## [What to work on]
Your answer must be the data repeated exactly, with no pictures in it.

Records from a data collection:
►
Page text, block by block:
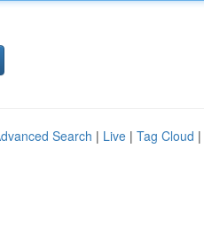
Search | Live | Tag Cloud |
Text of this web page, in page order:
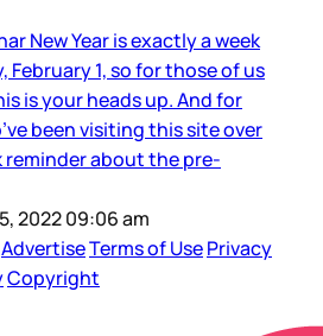
New Year is exactly a week
February 1, so for those of us
is your heads up. And for
been visiting this site over
reminder about the pre-
2022 09:06 am
AdvertiseTerms of UsePrivacy
Copyright
◄
## [Answer space]
Page text, block by block:
Search | Live | Tag Cloud |
Text of this web page, in page order:
New Year is exactly a week
February 1, so for those of us
is your heads up. And for
been visiting this site over
reminder about the pre-
2022 09:06 am
AdvertiseTerms of UsePrivacy
Copyright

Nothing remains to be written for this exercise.